Ich danke allen, die mit ihren Gaben und Talenten ausgeglichen haben, was mir fehlt.
Für manche Freundschaft, die über die gemeinsame Arbeit gewachsen ist. Und für Freundschaften, die mir auch außerhalb der Gemeinde in den Jahren in Mainz geschenkt worden sind.
Vor allem danke ich für die eine, besondere Beziehung, die es eigentlich gar nicht geben dürfte, ohne die ich aber nicht der wäre, der ich bin.
Noch einmal verneige ich mich an dieser Stelle vor Monsignore Klaus Mayer, der es bedauert an diesem Gottesdienst zu meiner Verabschiedung nicht teilnehmen zu können, der uns aber grüßt und uns segnet. Seiner Vision und seinem Lebenswerk habe ich mich immer verpflichtet gefühlt und versucht, auf meine Weise, darauf auf- und daran weiterzubauen.

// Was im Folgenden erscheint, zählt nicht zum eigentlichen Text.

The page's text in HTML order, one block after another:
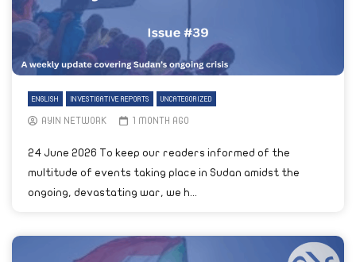
ENGLISH INVESTIGATIVE REPORTS UNCATEGORIZED
AYIN NETWORK 1 MONTH AGO
24 June 2026 To keep our readers informed of the
multitude of events taking place in Sudan amidst the
ongoing, devastating war, we h...
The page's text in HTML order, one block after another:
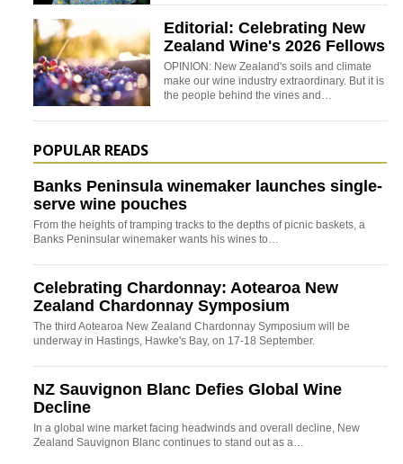
Editorial: Celebrating New
Zealand Wine's 2026 Fellows
OPINION: New Zealand's soils and climate
make our wine industry extraordinary. But it is
the people behind the vines and…
POPULAR READS
Banks Peninsula winemaker launches single-
serve wine pouches
From the heights of tramping tracks to the depths of picnic baskets, a
Banks Peninsular winemaker wants his wines to…
Celebrating Chardonnay: Aotearoa New
Zealand Chardonnay Symposium
The third Aotearoa New Zealand Chardonnay Symposium will be
underway in Hastings, Hawke's Bay, on 17-18 September.
NZ Sauvignon Blanc Defies Global Wine
Decline
In a global wine market facing headwinds and overall decline, New
Zealand Sauvignon Blanc continues to stand out as a…

Sehr dankbar und auch bewegt schaue ich auf über 20 Jahre in Mainz und auf die Begegnungen dieser Lebensphase zurück.
Sie haben mich ermutigt und mir geholfen, mein Wort und meinen Ton zu finden.
Ich kann nur hoffen, dass es mir umgekehrt wenigstens manchmal gelungen ist, wie es meine Aufgabe gewesen wäre, die Menschen, die mir begegnet sind, im Zuhören so groß wie möglich zu machen.